Pre-Authorization Review Nurse (Remote)

Abby Care


Date: 8 hours ago
City: Remote
Contract type: Full time
Remote

About Abby Care


Our mission is to redefine care for the most vulnerable. The healthcare system is failing the underserved. It's a struggle to find care, to afford care, and to receive quality care. We are a company currently in stealth mode that is transforming the healthcare experience for low-income families through purpose-built, thoughtful technology. We are led by a founder who grew up on Medicaid (public insurance) and personally knows the desperation of not being able to afford medically-necessary care. Here, we believe that anything can be achieved through pure will, determination, and grit. We value individuals with a similar mindset.


Overview:

The Home Health Utilization Review Specialist evaluates the medical necessity, appropriateness, and cost-efficiency of care provided to patients in a home health setting. This role ensures compliance with regulatory standards and payer guidelines, aiming to optimize patient outcomes. The UR Specialist reviews patient care plans, assesses ongoing services, and coordinates with insurance companies to facilitate proper care delivery.


Key Responsibilities:

Medical Necessity Review:

  • Pre-Authorization: Review and approve home health care services prior to initiation, ensuring that treatment plans meet medical necessity criteria.
  • Ongoing Service Review: Conduct concurrent reviews of ongoing home health services to ensure continued need for care.
  • Retrospective Review: Analyze completed care plans and services post-discharge to ensure they complied with medical necessity and coverage guidelines.

Care Plan Assessment:

  • Evaluate individual patient care plans created by home health providers, ensuring that they align with the patient's condition, goals of care, and payer guidelines.
  • Review the frequency and duration of services, such as home health aide visits, ensuring they are necessary and appropriate for the patient’s needs.
  • Recommend adjustments to care plans as necessary, such as reducing or extending services based on patient progress or lack of medical justification for ongoing care.

Patient Advocacy & Coordination:

  • Advocate for the patient to receive the necessary care while ensuring services are in line with evidence-based practices.
  • Work with home health care teams (nurses, therapists) to coordinate care that optimizes both patient outcomes and the efficient use of healthcare resources.
  • Provide information and support to patients and their families on the home health services covered by their insurance plans, ensuring clear communication about care options.

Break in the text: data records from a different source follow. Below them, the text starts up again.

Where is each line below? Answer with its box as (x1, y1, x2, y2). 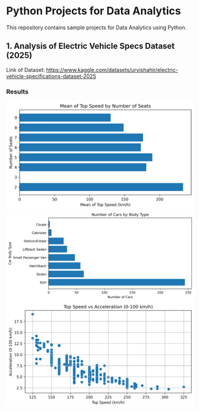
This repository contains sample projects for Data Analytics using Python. (6, 24, 187, 31)
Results (6, 88, 29, 96)
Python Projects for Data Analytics (6, 4, 181, 18)
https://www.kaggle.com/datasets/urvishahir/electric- (46, 66, 179, 73)
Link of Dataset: (6, 66, 45, 73)
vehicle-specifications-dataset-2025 (6, 73, 97, 80)
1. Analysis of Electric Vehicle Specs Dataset (6, 41, 175, 51)
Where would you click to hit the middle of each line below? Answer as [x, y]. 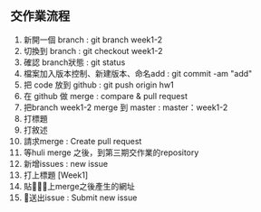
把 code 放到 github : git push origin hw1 [99, 85]
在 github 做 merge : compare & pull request [106, 96]
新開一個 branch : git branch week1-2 [92, 40]
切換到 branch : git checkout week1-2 [93, 51]
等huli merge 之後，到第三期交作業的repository [111, 152]
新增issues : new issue [65, 163]
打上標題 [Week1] [56, 175]
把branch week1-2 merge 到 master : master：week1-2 [126, 107]
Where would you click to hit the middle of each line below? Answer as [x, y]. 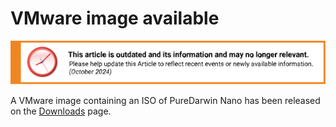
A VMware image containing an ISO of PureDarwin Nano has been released [165, 100]
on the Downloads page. [61, 111]
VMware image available [115, 18]
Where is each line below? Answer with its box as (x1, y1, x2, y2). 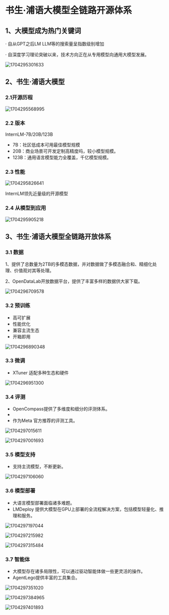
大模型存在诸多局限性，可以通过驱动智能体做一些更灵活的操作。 (12, 568, 145, 574)
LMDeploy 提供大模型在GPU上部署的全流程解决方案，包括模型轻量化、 (12, 506, 160, 512)
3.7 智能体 (5, 556, 30, 563)
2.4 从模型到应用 (5, 205, 46, 212)
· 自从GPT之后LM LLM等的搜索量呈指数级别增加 (5, 41, 104, 47)
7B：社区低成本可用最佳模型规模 (12, 141, 80, 147)
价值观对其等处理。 (14, 267, 54, 274)
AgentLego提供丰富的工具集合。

Denial Management & Appeals:

  • Handle denials of service by reviewing the reasons for denial and working with healthcare providers to either adjust the care plan or appeal the decision.
  • Compile necessary clinical documentation for appeals and communicate with payer organizations to resolve issues and ensure the patient’s care is covered appropriately.


Qualifications:

Education:

  • Registered Nurse (RN) or Licensed Practical Nurse (LPN) with active license.
  • Additional certifications such as Certified Case Manager (CCM), Certified Professional in Utilization Review (CPUR), or Accredited Case Manager (ACM) are preferred.


Experience:

  • 2+ years of clinical experience in home health care, nursing, or related healthcare settings.
  • Prior experience in utilization review, case management, or home health care management is highly desirable.


Familiarity with Medicare/Medicaid guidelines for home health, including coverage criteria.

Skills & Competencies:

  • Clinical Knowledge: Strong understanding of home health care services, including (physical, occupational, and speech).
  • Analytical Ability: Able to assess clinical data and medical records to determine the appropriateness of home health services based on patient diagnosis and condition.
  • Regulatory Knowledge: Familiar with Medicare and Medicaid home health care policies, private insurance requirements, and medical necessity criteria.
  • Communication Skills: Strong written and verbal communication skills to interact with healthcare providers, insurance representatives, and patients/families.
  • Problem-Solving: Ability to resolve disputes or coverage issues, particularly when dealing with service denials or changes in patient care needs.
  • Attention to Detail: Meticulous in reviewing medical records, care plans, and documentation to ensure compliance with payer requirements and prevent coverage.


Collaboration: Regular coordination with interdisciplinary teams, including nurses, therapists, social workers, and physicians, to ensure comprehensive care reviews.